Department of Radiology, Keio University School of Medicine, Tokyo, Japan.
Division of Pulmonary Medicine, Department of Medicine, Keio University School of Medicine, Tokyo, Japan.
Respiration. 2022;101(12):1110-1120. doi: 10.1159/000527067. Epub 2022 Nov 9.
Correlations between upright CT and pulmonary function test (PFT) measurements, and differences in lung/lobe/airway volumes between supine and standing positions in patients with chronic obstructive pulmonary disease (COPD) remain unknown.

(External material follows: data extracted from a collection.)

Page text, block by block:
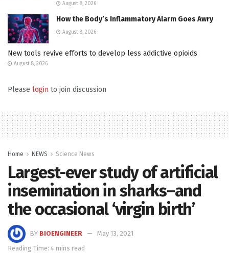
August 8, 2026
How the Body’s Inflammatory Alarm Goes Awry
August 8, 2026
New tools revive efforts to develop less addictive opioids
August 8, 2026
Please login to join discussion
Home NEWS Science News
Largest-ever study of artificial
insemination in sharks–and
the occasional ‘virgin birth’
BY BIOENGINEER
May 13, 2021
Reading Time: 4 mins read
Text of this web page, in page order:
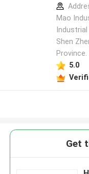
Mao
Shen
Province.
5.0
Get
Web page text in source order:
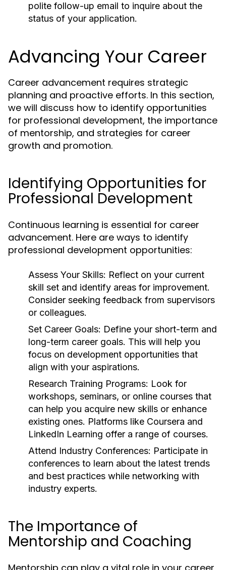
polite follow-up email to inquire about the
status of your application.
Advancing Your Career
Career advancement requires strategic
planning and proactive efforts. In this section,
we will discuss how to identify opportunities
for professional development, the importance
of mentorship, and strategies for career
growth and promotion.
Identifying Opportunities for
Professional Development
Continuous learning is essential for career
advancement. Here are ways to identify
professional development opportunities:
Assess Your Skills: Reflect on your current
skill set and identify areas for improvement.
Consider seeking feedback from supervisors
or colleagues.
Set Career Goals: Define your short-term and
long-term career goals. This will help you
focus on development opportunities that
align with your aspirations.
Research Training Programs: Look for
workshops, seminars, or online courses that
can help you acquire new skills or enhance
existing ones. Platforms like Coursera and
LinkedIn Learning offer a range of courses.
Attend Industry Conferences: Participate in
conferences to learn about the latest trends
and best practices while networking with
industry experts.
The Importance of
Mentorship and Coaching
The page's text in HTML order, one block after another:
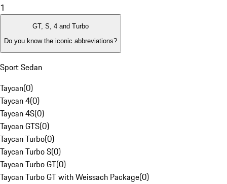
1
GT, S, 4 and Turbo
Do you know the iconic abbreviations?
Sport Sedan
Taycan(0)
Taycan 4(0)
Taycan 4S(0)
Taycan GTS(0)
Taycan Turbo(0)
Taycan Turbo S(0)
Taycan Turbo GT(0)
Taycan Turbo GT with Weissach Package(0)
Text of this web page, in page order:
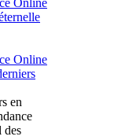
Online
en
des
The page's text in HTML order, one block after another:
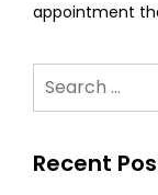
appointment
Search
Recent

The study aimed to evaluate correlations between lung/airway volumes on both supine and upright CT and PFT measurements in patients with COPD, and compare CT-based inspiratory/expiratory lung/lobe/airway volumes between the two positions.
Forty-eight patients with COPD underwent both conventional supine and upright CT in a randomized order during inspiration and expiration breath-holds, and PFTs within 2 h. We measured the lung/lobe/airway volumes on both CT.

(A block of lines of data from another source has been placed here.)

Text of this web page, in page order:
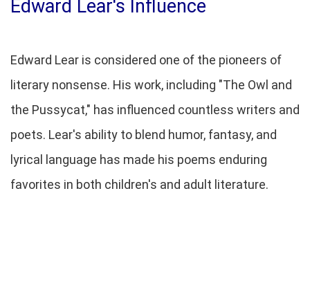
Edward Lear's Influence
Edward Lear is considered one of the pioneers of
literary nonsense. His work, including "The Owl and
the Pussycat," has influenced countless writers and
poets. Lear's ability to blend humor, fantasy, and
lyrical language has made his poems enduring
favorites in both children's and adult literature.
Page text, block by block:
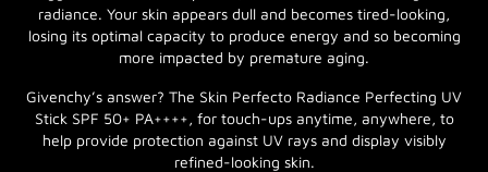
radiance. Your skin appears dull and becomes tired-looking,
losing its optimal capacity to produce energy and so becoming
more impacted by premature aging.
Givenchy’s answer? The Skin Perfecto Radiance Perfecting UV
Stick SPF 50+ PA++++, for touch-ups anytime, anywhere, to
help provide protection against UV rays and display visibly
refined-looking skin.
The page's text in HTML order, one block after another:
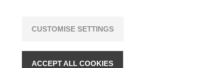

The correlation coefficients between total lung volumes on inspiratory CT in supine/standing position and PFT total lung capacity and vital capacity were 0.887/0.920 and 0.711/0.781, respectively; between total lung volumes on expiratory CT in supine/standing position and PFT functional residual capacity and residual volume, 0.676/0.744 and 0.713/0.739, respectively; and between airway volume on inspiratory CT in supine/standing position and PFT forced expiratory volume in 1 s, 0.471/0.524, respectively. Inspiratory/expiratory bilateral upper and right lower lobe, bilateral lung, and airway volumes were significantly higher in the standing than supine position (3.6-21.2% increases, all p < 0.05); however, inspiratory/expiratory right middle lobe volumes were significantly lower in the standing position (4.6%/15.9% decreases, respectively, both p < 0.001).

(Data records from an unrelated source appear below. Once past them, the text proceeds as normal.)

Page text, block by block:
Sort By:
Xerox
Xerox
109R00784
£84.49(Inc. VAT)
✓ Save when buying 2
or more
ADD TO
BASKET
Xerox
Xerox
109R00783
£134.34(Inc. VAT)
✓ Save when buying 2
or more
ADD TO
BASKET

Upright CT-based volumes were more correlated with PFT measurements than supine CT-based volumes in patients with COPD. Unlike other lobes and airway, inspiratory/expiratory right middle lobe volumes were significantly lower in the standing than supine position.
慢性阻塞性肺疾病(COPD)患者直立 CT 与肺功能测试(PFT)测量之间的相关性,以及仰卧位和站立位之间肺/叶/气道体积的差异尚不清楚。
本研究旨在评估 COPD 患者仰卧和直立 CT 上的肺/气道体积与 PFT 测量值之间的相关性,并比较两种体位下基于 CT 的吸气/呼气肺/叶/气道体积。
48 例 COPD 患者在 2 小时内接受了常规仰卧和直立 CT 检查,并在吸气和呼气屏气期间进行了随机排序,同时还进行了 PFT 检查。我们测量了仰卧/站立位吸气 CT 上的肺/叶/气道体积。
仰卧位/站立位吸气 CT 上总肺体积与 PFT 总肺活量和肺活量的相关系数分别为 0.887/0.920 和 0.711/0.781;仰卧位/站立位呼气 CT 上总肺体积与 PFT 功能残气量和残气量的相关系数分别为 0.676/0.744 和 0.713/0.739;仰卧位/站立位吸气 CT 上气道体积与 PFT 用力呼气 1 秒量的相关系数分别为 0.471/0.524。与仰卧位相比,站立位时双侧上叶和右下叶、双侧肺和气道体积的吸气/呼气均显著增加(3.6-21.2%增加,均 p<0.05);然而,站立位时右中叶的吸气/呼气体积显著降低(分别降低 4.6%/15.9%,均 p<0.001)。
与仰卧 CT 相比,COPD 患者直立 CT 基于体积与 PFT 测量值的相关性更高。与其他叶和气道不同,右中叶的吸气/呼气体积在站立位时明显低于仰卧位。